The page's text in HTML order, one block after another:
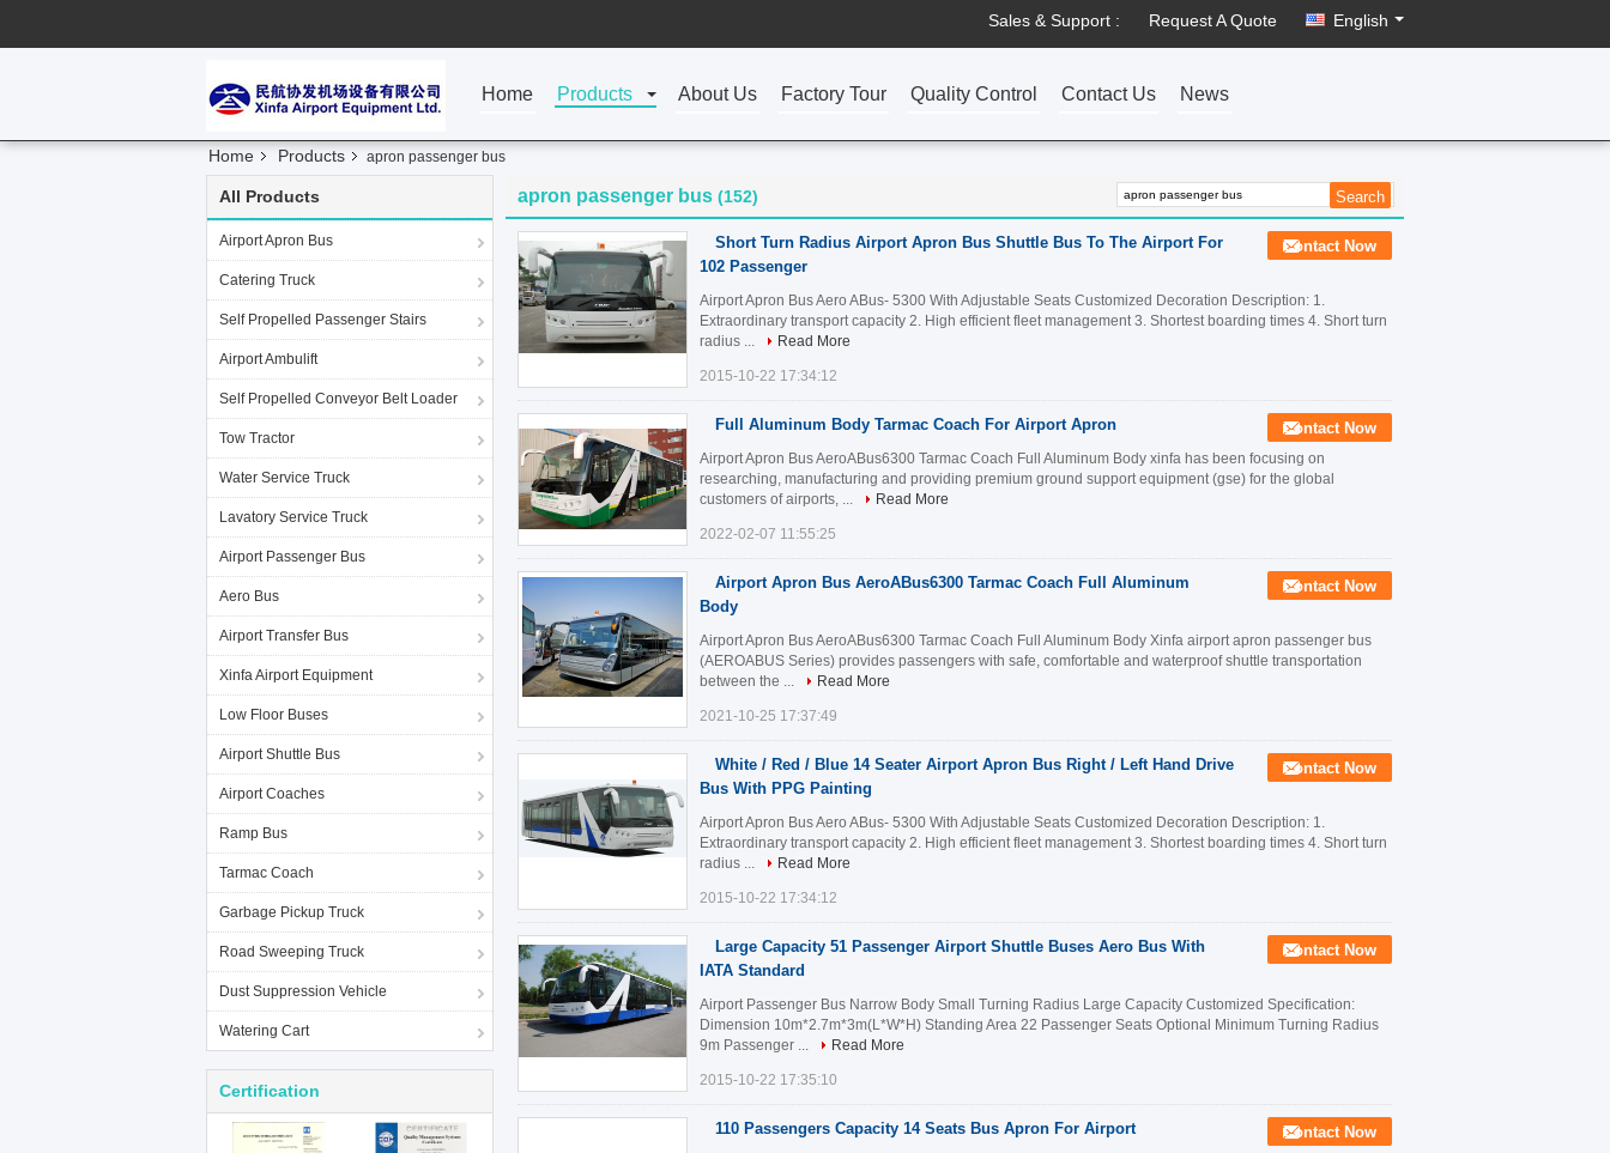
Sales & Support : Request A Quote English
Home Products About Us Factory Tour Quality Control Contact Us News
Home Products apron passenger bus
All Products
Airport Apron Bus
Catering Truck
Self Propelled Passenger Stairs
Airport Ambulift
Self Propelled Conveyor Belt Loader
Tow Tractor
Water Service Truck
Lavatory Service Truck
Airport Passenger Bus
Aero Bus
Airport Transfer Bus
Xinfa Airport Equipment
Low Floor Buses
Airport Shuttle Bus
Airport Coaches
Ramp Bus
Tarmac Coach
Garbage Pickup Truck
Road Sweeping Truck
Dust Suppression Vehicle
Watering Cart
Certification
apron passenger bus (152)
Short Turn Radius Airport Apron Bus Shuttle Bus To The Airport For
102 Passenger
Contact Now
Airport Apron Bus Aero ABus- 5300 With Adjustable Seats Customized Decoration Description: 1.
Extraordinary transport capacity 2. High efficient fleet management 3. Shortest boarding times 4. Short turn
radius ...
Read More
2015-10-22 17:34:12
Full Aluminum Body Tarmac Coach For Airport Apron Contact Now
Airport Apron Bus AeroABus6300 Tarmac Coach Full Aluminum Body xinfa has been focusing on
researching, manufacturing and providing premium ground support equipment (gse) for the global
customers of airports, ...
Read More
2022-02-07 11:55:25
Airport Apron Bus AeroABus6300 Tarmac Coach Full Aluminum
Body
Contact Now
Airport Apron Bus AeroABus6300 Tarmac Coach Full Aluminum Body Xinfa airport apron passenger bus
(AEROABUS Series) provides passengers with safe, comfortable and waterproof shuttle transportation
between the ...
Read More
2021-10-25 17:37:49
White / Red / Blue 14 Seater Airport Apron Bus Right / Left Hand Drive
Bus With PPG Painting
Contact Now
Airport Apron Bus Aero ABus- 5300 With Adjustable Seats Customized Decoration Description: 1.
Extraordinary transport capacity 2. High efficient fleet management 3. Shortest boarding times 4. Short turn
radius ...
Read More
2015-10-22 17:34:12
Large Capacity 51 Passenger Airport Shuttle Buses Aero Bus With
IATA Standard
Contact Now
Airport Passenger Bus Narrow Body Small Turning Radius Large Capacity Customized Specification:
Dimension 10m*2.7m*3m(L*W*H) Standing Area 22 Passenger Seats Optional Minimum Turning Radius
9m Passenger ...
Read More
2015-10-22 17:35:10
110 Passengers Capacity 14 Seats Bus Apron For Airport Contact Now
==
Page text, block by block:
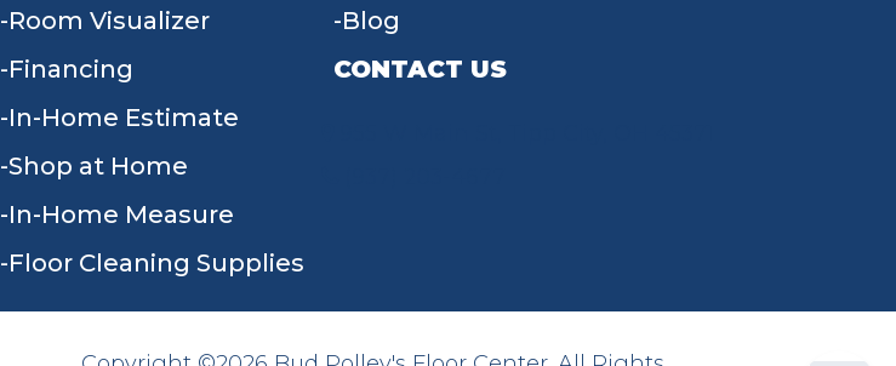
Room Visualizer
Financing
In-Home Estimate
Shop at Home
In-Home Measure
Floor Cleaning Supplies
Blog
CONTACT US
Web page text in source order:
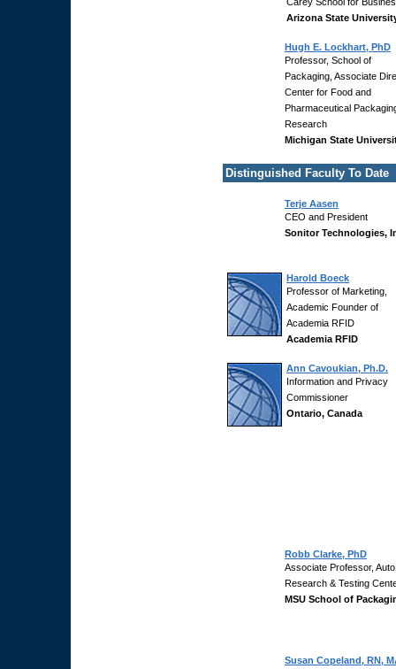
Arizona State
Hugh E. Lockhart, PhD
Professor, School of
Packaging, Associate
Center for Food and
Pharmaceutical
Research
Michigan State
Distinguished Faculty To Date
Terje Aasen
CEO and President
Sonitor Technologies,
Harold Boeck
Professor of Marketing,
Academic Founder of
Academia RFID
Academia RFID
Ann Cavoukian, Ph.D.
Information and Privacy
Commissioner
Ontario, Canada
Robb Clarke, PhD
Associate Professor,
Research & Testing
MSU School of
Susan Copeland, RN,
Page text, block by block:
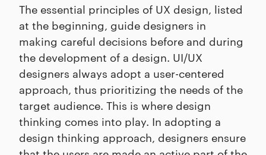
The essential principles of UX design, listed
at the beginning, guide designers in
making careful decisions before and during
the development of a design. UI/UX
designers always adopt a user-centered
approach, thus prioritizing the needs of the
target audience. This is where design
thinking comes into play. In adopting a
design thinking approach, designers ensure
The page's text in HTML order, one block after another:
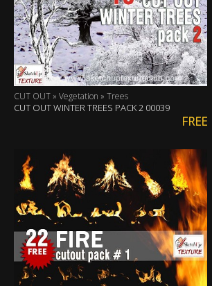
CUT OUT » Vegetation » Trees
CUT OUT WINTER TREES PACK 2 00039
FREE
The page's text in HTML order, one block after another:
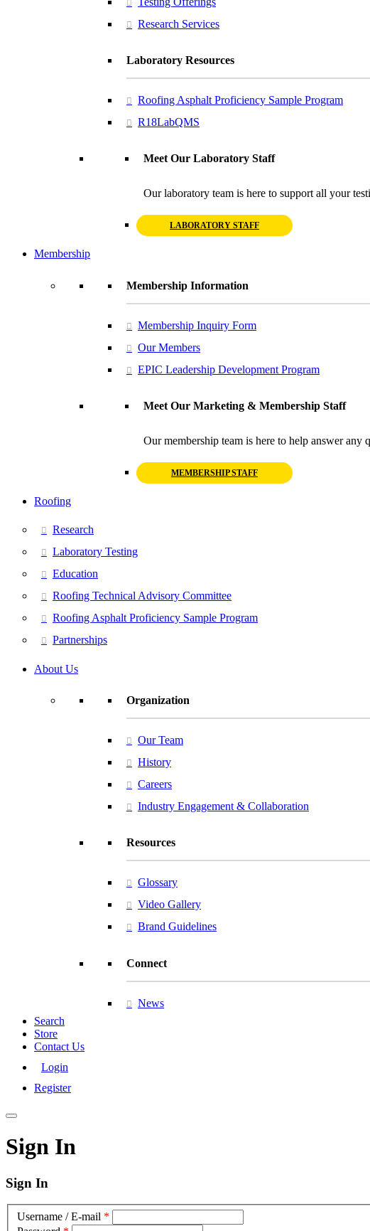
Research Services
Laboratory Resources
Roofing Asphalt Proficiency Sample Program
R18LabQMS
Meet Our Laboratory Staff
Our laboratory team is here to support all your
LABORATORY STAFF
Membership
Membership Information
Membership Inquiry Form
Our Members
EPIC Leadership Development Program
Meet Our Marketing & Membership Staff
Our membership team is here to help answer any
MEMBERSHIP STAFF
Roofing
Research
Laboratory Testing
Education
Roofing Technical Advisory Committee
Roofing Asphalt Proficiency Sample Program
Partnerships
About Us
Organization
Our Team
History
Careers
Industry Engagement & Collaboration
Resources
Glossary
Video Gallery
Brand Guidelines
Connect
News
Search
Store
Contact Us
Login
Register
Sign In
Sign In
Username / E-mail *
* * *
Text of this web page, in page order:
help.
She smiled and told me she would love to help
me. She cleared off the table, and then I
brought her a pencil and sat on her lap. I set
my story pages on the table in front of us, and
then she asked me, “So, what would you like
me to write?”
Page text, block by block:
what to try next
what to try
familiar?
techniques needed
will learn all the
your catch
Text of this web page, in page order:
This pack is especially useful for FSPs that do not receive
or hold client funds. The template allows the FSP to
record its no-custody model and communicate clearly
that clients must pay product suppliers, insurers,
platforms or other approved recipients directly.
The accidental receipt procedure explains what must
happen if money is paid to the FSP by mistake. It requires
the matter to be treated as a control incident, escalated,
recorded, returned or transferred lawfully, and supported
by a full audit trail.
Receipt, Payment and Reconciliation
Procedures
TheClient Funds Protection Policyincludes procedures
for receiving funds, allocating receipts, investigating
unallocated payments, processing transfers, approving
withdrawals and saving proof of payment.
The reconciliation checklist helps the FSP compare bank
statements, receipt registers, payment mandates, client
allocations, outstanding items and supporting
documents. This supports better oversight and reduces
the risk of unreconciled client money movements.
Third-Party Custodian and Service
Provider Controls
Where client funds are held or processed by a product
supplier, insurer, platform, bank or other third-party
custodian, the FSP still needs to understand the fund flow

▶ **Exercise aim**:
Give the number of lines in the data above that contain the word "what", with no accompanying text.

▶ **Output**:
4